What is being asked | Once you reach the line with "Firstly, we acknowledge" below, copy each line exactly, stopping after the line with "abschaffen, gegen die", and skip any pictures.

Saved data entries:

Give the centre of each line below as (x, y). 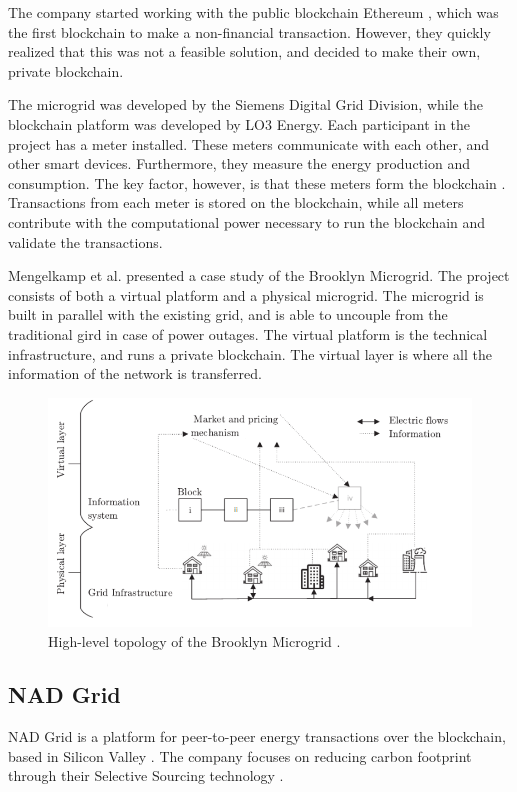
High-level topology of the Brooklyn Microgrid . (194, 640)
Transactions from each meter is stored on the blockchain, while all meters (236, 202)
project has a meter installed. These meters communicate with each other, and (249, 143)
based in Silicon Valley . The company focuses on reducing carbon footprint (240, 755)
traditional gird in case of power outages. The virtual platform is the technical (248, 333)
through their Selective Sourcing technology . (146, 775)
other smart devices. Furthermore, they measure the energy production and (239, 163)
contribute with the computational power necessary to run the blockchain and (247, 221)
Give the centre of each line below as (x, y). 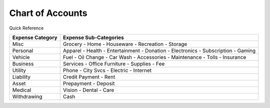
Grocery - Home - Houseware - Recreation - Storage (125, 44)
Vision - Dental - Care (88, 90)
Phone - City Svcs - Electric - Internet (107, 70)
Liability (21, 76)
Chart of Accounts (48, 13)
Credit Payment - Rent (89, 76)
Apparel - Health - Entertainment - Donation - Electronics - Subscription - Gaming (159, 50)
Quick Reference (26, 28)
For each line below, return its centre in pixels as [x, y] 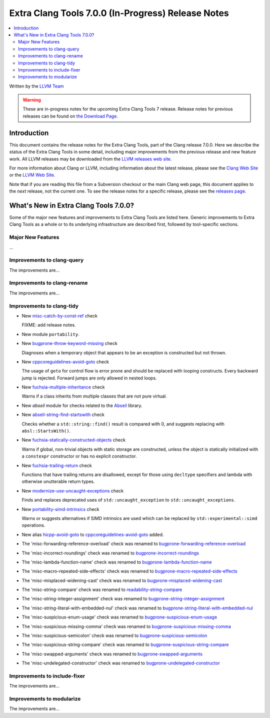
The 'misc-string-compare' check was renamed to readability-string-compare [102, 589]
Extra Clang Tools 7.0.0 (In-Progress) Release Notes [119, 13]
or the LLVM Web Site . [32, 175]
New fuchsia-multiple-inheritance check [63, 387]
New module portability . [50, 334]
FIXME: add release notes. [49, 325]
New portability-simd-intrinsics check [60, 509]
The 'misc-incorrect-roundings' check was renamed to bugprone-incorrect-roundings [110, 553]
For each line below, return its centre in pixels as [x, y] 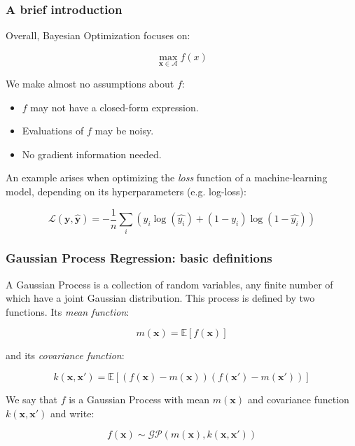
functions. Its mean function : [68, 311]
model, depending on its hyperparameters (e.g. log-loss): [126, 191]
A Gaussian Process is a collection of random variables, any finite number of [169, 284]
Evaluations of [53, 131]
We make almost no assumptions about [90, 84]
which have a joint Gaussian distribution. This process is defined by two [160, 298]
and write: [72, 413]
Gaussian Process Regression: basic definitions [139, 258]
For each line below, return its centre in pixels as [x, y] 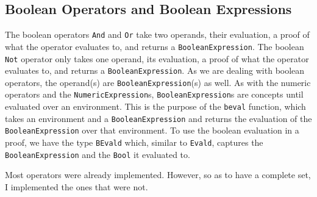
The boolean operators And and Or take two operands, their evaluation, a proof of [157, 34]
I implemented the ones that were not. [77, 187]
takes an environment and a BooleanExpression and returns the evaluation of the [158, 118]
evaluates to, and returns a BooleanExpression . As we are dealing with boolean [155, 70]
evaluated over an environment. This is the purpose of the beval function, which [155, 106]
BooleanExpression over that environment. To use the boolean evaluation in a [152, 130]
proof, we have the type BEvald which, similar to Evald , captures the [134, 142]
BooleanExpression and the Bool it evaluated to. [98, 154]
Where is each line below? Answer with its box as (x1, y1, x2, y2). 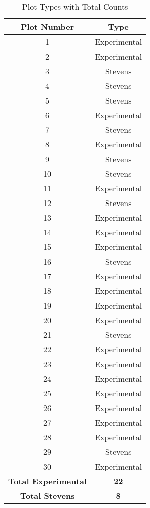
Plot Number (20, 21, 74, 32)
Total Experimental (8, 475, 87, 487)
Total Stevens (20, 490, 75, 501)
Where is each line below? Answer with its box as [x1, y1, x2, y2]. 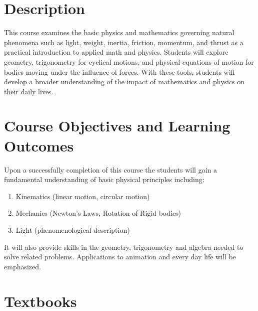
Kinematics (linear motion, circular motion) [15, 191, 150, 201]
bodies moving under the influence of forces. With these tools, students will [4, 66, 235, 77]
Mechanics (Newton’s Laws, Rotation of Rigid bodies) [15, 208, 181, 218]
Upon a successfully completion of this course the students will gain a [4, 164, 217, 175]
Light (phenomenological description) [15, 224, 130, 235]
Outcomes [4, 135, 74, 155]
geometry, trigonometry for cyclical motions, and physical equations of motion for [4, 56, 254, 67]
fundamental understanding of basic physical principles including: [4, 174, 204, 185]
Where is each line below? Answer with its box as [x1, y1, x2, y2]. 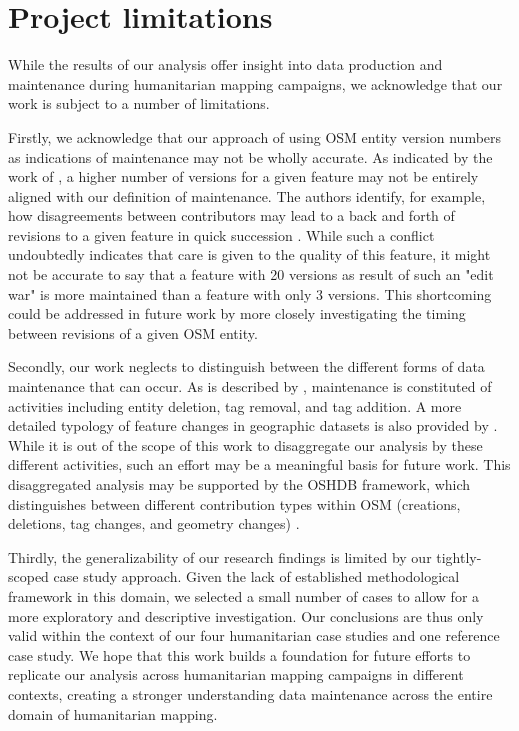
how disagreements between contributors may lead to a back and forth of [8, 205, 455, 226]
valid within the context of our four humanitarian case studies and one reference [8, 625, 500, 646]
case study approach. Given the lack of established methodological [53, 566, 460, 587]
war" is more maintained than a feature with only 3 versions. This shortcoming [8, 283, 492, 304]
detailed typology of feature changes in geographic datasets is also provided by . [8, 415, 498, 436]
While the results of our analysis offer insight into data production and [8, 54, 443, 75]
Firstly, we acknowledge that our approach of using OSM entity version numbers [8, 126, 502, 147]
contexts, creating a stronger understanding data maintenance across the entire [8, 683, 493, 704]
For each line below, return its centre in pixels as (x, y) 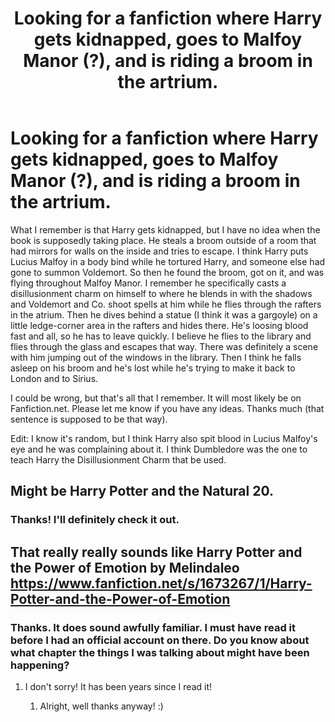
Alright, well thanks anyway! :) (101, 706)
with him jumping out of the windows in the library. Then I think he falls (156, 357)
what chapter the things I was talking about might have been (160, 652)
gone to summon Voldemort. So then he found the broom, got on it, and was (167, 272)
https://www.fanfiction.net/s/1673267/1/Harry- (161, 583)
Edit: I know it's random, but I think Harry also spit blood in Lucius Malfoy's (164, 438)
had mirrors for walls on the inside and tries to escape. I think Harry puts (159, 251)
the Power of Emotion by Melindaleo (125, 567)
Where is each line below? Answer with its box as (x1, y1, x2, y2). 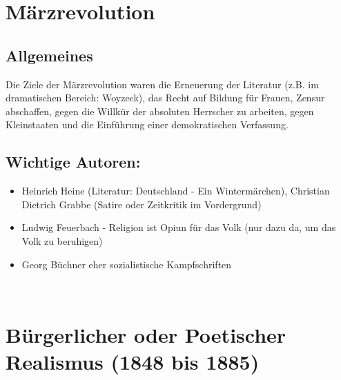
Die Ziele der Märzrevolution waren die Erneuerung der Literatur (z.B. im (6, 77, 319, 91)
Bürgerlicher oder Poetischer (6, 320, 286, 348)
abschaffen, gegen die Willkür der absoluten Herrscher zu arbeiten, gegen (6, 103, 314, 118)
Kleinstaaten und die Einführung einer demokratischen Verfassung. (6, 117, 289, 132)
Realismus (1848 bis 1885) (6, 348, 260, 376)
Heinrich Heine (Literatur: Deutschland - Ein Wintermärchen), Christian (21, 183, 330, 198)
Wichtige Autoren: (6, 151, 141, 172)
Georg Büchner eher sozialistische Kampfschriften (21, 257, 232, 271)
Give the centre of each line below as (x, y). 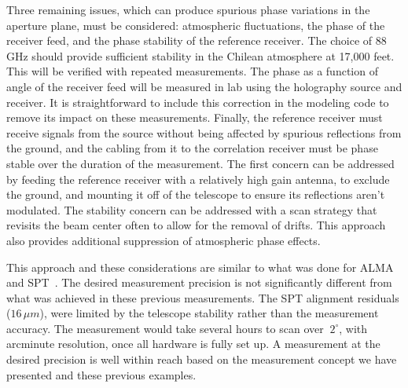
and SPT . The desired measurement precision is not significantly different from (199, 282)
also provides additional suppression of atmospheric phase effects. (164, 240)
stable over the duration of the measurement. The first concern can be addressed (200, 163)
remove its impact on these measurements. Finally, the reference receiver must (195, 117)
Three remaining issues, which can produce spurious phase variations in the (188, 9)
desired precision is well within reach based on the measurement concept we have (202, 359)
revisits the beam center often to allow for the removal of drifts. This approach (196, 225)
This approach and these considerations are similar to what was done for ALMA (200, 267)
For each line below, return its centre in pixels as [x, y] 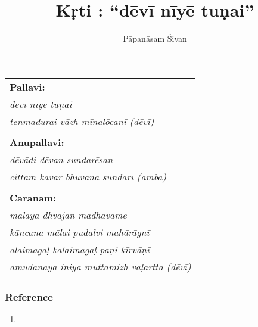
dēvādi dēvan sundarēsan [61, 159]
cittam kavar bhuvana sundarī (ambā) [88, 176]
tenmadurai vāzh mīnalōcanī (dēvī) [82, 121]
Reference [29, 296]
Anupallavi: [37, 142]
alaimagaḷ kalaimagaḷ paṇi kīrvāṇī [80, 249]
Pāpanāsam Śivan [155, 38]
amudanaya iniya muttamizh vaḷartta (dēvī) [100, 266]
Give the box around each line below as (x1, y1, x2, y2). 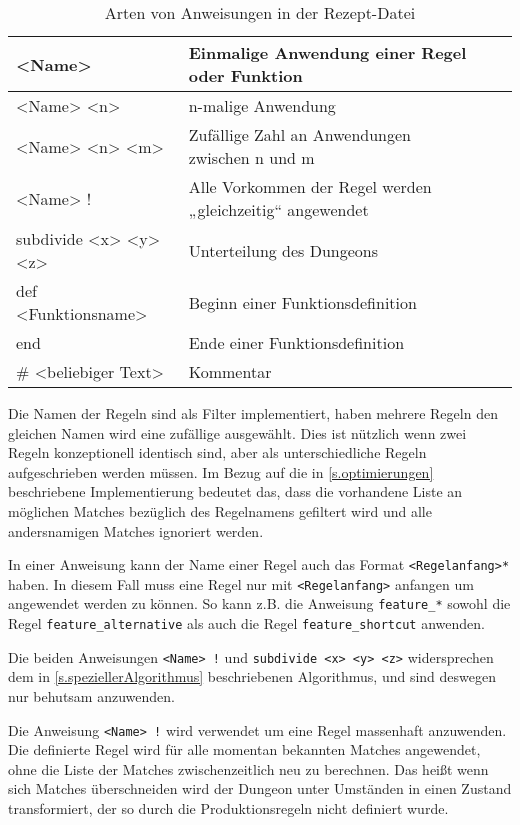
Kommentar (188, 360, 272, 383)
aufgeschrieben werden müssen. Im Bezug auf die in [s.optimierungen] (8, 461, 434, 482)
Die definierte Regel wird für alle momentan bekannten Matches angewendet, (8, 739, 481, 760)
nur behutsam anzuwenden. (8, 686, 175, 707)
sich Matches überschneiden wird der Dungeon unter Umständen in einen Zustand (8, 778, 512, 799)
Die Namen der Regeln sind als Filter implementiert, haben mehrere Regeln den (8, 403, 498, 423)
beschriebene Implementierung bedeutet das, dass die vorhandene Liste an (8, 481, 463, 502)
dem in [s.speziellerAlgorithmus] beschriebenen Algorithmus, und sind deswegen (8, 666, 496, 687)
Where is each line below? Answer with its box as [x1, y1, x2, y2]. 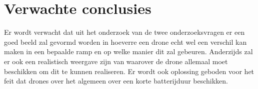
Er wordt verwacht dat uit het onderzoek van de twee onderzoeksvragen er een [4, 27, 245, 37]
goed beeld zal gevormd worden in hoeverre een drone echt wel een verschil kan [4, 36, 247, 47]
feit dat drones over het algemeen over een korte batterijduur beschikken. [4, 76, 228, 86]
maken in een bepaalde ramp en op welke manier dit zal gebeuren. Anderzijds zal [4, 46, 253, 57]
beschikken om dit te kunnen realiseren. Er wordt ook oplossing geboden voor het [4, 66, 254, 76]
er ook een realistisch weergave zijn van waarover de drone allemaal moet [4, 56, 228, 66]
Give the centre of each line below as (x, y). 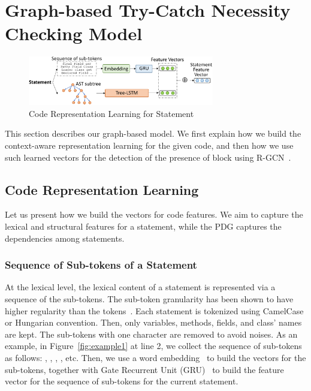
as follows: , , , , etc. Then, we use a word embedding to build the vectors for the (155, 358)
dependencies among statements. (65, 238)
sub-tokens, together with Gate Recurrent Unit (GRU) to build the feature (144, 369)
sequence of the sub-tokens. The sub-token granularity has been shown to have (149, 299)
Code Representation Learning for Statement (111, 113)
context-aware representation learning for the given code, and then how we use (149, 145)
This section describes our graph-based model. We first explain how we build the (153, 133)
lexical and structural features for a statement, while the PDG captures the (143, 226)

Exercise result |
Firstly, we acknowledge that our approach of using OSM entity version numbers [8, 126, 502, 147]
contexts, creating a stronger understanding data maintenance across the entire [8, 683, 493, 704]
For each line below, return its centre in pixels as (x, y) 
Alright, well thanks anyway! :) (101, 706)
with him jumping out of the windows in the library. Then I think he falls (156, 357)
what chapter the things I was talking about might have been (160, 652)
gone to summon Voldemort. So then he found the broom, got on it, and was (167, 272)
https://www.fanfiction.net/s/1673267/1/Harry- (161, 583)
Edit: I know it's random, but I think Harry also spit blood in Lucius Malfoy's (164, 438)
had mirrors for walls on the inside and tries to escape. I think Harry puts (159, 251)
the Power of Emotion by Melindaleo (125, 567)
Where is each line below? Answer with its box as (x1, y1, x2, y2). 
Die Ziele der Märzrevolution waren die Erneuerung der Literatur (z.B. im (6, 77, 319, 91)
Bürgerlicher oder Poetischer (6, 320, 286, 348)
abschaffen, gegen die Willkür der absoluten Herrscher zu arbeiten, gegen (6, 103, 314, 118)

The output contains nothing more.